No entiendo lo que quieres decir con eso. Si instalar una Gentoo de 64 bits, entonces eso es lo que tienes, si lo instalas de 32 bits, entonces la instalación es de 32 bits, independientemente de las capacidades de 64 de tu cpu (que en tal caso no se usarán).

Eso jamás provoca problemas de por sí, a no ser que lo que hayas hecho haya sido migrar de una instalación de 64 a otra de 32 bits sin reinstalar, en cuyo caso los problemas son de esperar y no tienen nada de raro (sería como intentar convertir de ppc a x86, simplemente son arquitecturas distintas).

 *Quote:*   

> 
> 
> Después de haber leído en la doc de gentoo que tampoco es para echar cohetes que todo vaya a 64bits, desistí.
> 
> 

 

Tampoco entiendo esto. Intenta explicarte un poco mejor y cuéntanos que documentos buscabas y sobre qué tema. La documentación de Gentoo es de las más completas en el mundo linux, si consideras que no está completa, entonces creo que nada lo está.

----------

## Solusan

[quote="i92guboj"]

Eso jamás provoca problemas de por sí, a no ser que lo que hayas hecho haya sido migrar de una instalación de 64 a otra de 32 bits sin reinstalar, en cuyo caso los problemas son de esperar y no tienen nada de raro (sería como intentar convertir de ppc a x86, simplemente son arquitecturas distintas).

 *Quote:*   

> 
> 
> Correcto,
> 
> Esto fue por hacer una instalación con el instalador con formato texto del Live CD, luego cambiarle el perfil, las flags y emerger el mundo.
> ...

 

 *i92guboj wrote:*   

> 
> 
> Tampoco entiendo esto. Intenta explicarte un poco mejor y cuéntanos que documentos buscabas y sobre qué tema. La documentación de Gentoo es de las más completas en el mundo linux, si consideras que no está completa, entonces creo que nada lo está.

 

Ciertamente me he expresado mal (debería estar prohibido instalar operativos con gripe).

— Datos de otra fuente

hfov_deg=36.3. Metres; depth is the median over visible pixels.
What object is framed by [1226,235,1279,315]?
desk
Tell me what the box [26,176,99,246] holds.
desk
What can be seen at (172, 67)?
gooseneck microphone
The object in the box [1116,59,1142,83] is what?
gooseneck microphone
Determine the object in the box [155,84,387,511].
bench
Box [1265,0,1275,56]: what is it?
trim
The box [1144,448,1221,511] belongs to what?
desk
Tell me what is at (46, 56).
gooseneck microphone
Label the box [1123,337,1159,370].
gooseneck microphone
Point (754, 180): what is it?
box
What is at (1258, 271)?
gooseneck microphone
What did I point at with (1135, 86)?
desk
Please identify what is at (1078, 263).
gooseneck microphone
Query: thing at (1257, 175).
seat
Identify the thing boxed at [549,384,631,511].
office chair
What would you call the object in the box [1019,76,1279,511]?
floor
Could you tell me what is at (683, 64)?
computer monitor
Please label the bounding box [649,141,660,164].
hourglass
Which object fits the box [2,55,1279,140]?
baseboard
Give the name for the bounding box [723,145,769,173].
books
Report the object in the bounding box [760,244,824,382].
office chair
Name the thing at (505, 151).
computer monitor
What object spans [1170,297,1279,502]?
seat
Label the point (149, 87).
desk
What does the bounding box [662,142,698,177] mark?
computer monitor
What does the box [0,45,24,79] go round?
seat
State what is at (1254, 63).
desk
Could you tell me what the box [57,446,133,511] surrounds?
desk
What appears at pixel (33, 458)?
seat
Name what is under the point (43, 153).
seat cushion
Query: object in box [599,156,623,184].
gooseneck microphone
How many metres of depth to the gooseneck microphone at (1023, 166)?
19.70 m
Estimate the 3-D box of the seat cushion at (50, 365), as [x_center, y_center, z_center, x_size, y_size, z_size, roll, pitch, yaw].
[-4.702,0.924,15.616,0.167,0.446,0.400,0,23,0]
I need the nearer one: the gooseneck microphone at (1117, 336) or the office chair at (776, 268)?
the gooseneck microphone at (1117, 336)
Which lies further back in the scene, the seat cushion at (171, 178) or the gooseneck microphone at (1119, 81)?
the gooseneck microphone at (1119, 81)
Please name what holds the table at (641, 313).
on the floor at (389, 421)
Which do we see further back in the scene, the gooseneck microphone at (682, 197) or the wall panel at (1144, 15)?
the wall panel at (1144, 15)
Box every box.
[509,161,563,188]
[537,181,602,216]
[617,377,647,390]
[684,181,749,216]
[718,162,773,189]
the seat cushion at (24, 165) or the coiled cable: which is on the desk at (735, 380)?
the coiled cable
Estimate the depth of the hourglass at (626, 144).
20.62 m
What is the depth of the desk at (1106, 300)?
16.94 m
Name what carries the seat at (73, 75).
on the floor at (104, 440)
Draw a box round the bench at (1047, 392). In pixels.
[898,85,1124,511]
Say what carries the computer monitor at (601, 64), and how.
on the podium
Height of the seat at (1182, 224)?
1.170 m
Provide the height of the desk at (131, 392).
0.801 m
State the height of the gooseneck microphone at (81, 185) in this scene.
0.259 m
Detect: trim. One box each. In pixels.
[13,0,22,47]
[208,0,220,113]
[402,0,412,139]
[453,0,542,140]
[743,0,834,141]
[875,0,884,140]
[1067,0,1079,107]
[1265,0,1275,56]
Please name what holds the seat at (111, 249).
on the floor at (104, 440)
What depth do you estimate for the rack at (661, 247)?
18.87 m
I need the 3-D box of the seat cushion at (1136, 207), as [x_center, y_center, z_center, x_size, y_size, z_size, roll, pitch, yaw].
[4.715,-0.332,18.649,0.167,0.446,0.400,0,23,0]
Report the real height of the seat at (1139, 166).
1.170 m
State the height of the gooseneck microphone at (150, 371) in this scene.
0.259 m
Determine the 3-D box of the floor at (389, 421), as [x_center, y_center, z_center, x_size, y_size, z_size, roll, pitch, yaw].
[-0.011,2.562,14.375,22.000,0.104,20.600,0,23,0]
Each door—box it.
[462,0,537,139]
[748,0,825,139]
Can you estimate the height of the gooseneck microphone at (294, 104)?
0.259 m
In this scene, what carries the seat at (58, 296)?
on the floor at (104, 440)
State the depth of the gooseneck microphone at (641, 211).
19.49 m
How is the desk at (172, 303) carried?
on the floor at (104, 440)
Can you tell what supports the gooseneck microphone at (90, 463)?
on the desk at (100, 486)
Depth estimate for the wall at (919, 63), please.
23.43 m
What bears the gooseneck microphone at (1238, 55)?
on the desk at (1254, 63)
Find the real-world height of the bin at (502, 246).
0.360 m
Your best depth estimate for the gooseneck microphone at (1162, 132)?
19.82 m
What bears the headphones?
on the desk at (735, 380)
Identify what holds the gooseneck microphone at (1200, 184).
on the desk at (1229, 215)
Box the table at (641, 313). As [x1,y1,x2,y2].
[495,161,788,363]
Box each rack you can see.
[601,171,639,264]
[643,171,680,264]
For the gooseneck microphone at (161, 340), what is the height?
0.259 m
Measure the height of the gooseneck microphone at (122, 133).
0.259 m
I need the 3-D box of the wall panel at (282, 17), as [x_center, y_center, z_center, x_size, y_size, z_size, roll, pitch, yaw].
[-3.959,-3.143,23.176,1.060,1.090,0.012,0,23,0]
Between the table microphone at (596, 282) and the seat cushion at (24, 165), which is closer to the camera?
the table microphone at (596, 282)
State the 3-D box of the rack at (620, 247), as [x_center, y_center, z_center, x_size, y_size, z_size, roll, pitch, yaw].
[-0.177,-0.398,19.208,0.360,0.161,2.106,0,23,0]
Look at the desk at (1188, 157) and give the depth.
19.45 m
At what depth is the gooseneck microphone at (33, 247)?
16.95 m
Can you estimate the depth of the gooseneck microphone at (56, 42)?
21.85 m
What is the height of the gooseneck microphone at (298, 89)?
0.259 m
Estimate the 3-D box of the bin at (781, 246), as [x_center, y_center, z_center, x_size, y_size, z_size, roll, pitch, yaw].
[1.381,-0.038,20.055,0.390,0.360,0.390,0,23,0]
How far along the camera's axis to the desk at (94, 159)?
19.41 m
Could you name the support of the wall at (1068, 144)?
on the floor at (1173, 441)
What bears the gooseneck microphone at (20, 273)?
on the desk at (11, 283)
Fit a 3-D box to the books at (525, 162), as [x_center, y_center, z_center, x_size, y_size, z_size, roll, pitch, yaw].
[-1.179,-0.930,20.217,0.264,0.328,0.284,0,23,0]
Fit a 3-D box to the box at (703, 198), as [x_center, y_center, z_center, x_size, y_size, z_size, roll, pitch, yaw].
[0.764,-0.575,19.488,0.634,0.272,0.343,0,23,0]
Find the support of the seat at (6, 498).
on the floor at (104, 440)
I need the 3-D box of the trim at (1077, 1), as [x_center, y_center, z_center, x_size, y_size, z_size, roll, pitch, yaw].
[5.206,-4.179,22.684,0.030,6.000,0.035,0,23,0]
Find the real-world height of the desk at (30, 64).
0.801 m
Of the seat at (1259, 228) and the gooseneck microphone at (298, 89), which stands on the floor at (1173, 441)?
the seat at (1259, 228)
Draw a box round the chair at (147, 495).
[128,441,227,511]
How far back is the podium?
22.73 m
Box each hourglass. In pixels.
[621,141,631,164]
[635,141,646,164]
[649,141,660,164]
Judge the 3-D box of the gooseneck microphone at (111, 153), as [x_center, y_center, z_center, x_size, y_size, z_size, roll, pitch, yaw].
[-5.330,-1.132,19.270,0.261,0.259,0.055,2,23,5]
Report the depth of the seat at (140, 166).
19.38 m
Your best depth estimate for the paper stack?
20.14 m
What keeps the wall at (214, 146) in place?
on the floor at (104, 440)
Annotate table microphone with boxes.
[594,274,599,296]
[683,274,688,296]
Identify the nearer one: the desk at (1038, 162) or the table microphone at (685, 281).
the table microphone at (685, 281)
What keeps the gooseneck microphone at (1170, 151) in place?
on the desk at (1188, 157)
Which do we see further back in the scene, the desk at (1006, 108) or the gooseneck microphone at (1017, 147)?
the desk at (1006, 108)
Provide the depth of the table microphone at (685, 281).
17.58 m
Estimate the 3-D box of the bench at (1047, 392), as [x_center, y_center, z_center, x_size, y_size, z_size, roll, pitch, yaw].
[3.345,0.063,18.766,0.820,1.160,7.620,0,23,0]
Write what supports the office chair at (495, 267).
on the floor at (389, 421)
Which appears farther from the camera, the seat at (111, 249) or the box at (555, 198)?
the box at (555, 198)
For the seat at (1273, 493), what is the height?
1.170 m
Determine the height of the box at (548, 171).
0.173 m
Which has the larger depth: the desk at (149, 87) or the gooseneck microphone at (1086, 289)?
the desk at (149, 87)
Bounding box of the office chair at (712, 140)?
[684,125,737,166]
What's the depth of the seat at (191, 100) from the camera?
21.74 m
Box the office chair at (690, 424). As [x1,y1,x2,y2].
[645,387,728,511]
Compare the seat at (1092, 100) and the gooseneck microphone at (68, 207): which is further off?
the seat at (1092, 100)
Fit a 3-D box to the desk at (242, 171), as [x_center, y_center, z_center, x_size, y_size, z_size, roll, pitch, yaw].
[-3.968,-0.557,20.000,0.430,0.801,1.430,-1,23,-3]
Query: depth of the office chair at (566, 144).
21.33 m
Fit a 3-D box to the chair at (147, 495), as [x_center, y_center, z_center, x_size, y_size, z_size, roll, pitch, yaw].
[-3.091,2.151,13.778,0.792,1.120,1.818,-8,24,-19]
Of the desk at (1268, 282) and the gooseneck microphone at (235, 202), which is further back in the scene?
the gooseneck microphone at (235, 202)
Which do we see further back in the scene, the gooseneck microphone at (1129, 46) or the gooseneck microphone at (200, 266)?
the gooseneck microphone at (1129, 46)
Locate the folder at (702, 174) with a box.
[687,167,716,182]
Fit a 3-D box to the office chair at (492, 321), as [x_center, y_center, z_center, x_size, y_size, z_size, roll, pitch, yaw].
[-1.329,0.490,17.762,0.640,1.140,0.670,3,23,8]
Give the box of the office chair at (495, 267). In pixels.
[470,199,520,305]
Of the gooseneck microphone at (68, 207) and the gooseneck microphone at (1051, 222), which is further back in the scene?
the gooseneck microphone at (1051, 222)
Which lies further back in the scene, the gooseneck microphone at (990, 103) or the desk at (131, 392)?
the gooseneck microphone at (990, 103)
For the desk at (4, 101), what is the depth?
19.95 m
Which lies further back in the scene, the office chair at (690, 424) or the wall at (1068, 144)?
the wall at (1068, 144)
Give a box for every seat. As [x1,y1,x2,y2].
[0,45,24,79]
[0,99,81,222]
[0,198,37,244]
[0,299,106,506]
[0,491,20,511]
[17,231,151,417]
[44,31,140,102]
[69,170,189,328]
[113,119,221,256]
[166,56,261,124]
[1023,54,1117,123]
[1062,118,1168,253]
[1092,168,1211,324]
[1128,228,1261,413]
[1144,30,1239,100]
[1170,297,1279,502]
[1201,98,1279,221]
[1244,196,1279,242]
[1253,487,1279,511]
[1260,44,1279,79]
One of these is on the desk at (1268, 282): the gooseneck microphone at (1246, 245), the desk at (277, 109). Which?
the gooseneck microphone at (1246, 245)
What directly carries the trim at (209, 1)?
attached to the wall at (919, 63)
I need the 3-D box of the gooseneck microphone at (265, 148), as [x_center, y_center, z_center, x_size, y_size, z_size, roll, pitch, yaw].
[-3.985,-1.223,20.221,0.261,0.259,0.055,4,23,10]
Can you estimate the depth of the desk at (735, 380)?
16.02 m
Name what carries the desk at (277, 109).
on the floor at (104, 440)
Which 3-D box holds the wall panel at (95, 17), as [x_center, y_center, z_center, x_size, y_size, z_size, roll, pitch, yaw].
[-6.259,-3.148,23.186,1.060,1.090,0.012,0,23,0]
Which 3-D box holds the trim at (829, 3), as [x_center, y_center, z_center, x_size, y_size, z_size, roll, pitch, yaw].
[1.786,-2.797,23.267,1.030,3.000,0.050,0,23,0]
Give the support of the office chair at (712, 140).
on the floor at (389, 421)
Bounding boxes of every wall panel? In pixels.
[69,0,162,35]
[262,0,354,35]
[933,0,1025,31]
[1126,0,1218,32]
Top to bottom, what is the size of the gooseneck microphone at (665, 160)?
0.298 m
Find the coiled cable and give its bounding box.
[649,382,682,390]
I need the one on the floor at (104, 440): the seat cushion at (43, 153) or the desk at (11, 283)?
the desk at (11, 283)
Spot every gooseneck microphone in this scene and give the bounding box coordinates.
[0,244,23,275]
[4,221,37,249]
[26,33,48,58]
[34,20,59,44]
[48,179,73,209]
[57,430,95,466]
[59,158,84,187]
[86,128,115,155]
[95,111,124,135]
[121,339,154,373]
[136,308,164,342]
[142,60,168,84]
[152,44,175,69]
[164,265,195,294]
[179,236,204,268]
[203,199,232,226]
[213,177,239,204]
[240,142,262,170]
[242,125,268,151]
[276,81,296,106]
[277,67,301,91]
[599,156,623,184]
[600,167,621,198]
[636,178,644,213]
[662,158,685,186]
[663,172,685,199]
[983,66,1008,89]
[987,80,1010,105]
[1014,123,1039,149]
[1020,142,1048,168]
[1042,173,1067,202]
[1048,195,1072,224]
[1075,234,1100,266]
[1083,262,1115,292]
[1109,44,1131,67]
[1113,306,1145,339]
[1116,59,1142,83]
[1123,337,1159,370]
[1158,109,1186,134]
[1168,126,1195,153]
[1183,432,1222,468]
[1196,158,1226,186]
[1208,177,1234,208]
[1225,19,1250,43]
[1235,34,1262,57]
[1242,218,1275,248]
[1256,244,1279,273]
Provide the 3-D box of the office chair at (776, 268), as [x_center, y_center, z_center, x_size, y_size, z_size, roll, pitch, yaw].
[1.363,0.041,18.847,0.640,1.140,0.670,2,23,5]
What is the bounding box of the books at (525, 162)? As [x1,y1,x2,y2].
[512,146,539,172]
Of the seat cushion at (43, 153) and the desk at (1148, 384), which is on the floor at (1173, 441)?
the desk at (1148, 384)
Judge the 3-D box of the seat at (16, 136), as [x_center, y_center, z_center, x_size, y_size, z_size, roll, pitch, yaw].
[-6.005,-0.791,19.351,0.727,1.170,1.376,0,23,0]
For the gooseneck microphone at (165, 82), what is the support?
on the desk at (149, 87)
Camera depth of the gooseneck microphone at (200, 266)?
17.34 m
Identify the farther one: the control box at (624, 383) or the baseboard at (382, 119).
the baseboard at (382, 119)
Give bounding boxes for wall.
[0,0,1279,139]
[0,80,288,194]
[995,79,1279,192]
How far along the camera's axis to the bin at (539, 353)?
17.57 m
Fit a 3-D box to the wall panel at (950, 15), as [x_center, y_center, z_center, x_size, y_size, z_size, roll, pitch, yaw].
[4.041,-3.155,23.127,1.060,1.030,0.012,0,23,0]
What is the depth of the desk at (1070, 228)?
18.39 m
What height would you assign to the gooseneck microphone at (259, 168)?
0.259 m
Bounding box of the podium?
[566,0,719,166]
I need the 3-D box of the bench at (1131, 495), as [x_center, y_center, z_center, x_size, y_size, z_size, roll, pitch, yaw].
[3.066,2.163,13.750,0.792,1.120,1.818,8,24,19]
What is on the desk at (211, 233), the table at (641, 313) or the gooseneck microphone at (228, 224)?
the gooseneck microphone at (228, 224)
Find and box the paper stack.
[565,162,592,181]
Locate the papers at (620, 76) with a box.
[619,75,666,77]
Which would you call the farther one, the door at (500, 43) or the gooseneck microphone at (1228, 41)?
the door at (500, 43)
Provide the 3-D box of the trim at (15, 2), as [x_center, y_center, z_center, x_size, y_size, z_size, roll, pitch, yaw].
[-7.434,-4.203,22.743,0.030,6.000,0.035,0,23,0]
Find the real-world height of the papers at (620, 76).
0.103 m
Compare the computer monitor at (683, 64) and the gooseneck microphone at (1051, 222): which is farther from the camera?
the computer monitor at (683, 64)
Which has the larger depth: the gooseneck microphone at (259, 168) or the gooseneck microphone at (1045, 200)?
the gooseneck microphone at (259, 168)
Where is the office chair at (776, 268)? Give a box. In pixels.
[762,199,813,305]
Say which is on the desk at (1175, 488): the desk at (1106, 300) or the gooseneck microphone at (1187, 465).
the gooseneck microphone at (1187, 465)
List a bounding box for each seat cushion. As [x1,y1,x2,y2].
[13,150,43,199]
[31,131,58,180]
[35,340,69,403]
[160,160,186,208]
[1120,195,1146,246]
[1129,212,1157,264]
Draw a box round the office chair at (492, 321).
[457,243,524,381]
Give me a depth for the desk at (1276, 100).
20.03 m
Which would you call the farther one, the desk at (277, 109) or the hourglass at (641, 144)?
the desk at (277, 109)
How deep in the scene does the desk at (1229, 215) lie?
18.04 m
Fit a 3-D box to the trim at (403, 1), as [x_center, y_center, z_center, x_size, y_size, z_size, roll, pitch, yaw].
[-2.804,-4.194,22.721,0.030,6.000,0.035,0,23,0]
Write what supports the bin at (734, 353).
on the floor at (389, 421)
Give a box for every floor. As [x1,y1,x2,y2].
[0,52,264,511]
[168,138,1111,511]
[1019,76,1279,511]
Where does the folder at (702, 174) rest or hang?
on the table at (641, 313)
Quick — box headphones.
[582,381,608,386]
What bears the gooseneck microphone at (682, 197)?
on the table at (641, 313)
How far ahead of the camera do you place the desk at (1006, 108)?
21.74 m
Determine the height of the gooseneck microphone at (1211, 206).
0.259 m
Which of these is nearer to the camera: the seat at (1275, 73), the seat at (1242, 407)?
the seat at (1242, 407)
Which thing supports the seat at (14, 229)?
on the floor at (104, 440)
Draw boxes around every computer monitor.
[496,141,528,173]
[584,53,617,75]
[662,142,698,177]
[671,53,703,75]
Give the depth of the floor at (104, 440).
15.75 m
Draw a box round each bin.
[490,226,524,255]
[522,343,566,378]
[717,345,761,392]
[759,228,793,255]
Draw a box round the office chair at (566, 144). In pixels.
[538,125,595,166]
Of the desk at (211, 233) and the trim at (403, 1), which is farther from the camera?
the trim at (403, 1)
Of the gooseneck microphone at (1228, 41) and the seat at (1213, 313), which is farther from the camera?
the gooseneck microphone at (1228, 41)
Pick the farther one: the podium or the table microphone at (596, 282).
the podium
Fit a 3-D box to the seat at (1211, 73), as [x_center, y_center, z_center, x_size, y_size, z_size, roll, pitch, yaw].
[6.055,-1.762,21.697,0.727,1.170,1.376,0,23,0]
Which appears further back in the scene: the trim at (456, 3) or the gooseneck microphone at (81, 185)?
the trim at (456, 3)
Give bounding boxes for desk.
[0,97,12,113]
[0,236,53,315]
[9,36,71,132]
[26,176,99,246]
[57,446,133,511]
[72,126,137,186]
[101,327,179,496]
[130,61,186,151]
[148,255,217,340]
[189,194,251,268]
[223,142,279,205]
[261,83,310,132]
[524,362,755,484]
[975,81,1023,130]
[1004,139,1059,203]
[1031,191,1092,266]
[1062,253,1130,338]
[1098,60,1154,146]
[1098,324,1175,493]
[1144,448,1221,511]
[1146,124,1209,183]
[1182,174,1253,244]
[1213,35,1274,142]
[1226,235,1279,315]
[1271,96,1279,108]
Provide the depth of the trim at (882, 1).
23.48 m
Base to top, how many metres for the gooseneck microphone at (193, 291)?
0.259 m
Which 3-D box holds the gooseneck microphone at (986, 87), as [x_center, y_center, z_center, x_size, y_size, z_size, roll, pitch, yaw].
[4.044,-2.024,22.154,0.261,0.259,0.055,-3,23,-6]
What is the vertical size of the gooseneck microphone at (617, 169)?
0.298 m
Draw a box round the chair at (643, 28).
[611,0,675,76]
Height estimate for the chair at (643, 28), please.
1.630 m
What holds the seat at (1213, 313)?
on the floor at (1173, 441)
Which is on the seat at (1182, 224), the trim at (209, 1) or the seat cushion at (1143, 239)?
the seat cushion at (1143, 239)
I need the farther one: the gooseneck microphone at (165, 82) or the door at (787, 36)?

Lo que e que quería expresar es que en la doc de Gentoo nos cuenta que no se obtienen grandes diferencias a según que niveles en 64bits.

http://www.gentoo.org/doc/es/gentoo-amd64-faq.xml#perfup

Y si, creo que es de las mejores documentaciones que existen.

Disculpas.

Salud!

----------

## the incredible hurd

 *Solusan wrote:*   

> debería estar prohibido instalar operativos con gripe.

 

Cuídate mucho porque da la impresión de que empieza a ser crónica.

No maltrates un hardware tan extraordinario. Aquí tienes la solución a todos tus problemas.

Espero que sea a causa de la gripe, pero has demostrado ser incapaz de administrar un servidor Gentoo convenientemente en tus últimos mensajes. Sólo espero que fuera para uso privado... Siento sonar tan duro, pero lee tus últimos mensajes y después contesta: ¿contrataría a esta persona para que administrase uno de los servidores de los que depende mi empresa?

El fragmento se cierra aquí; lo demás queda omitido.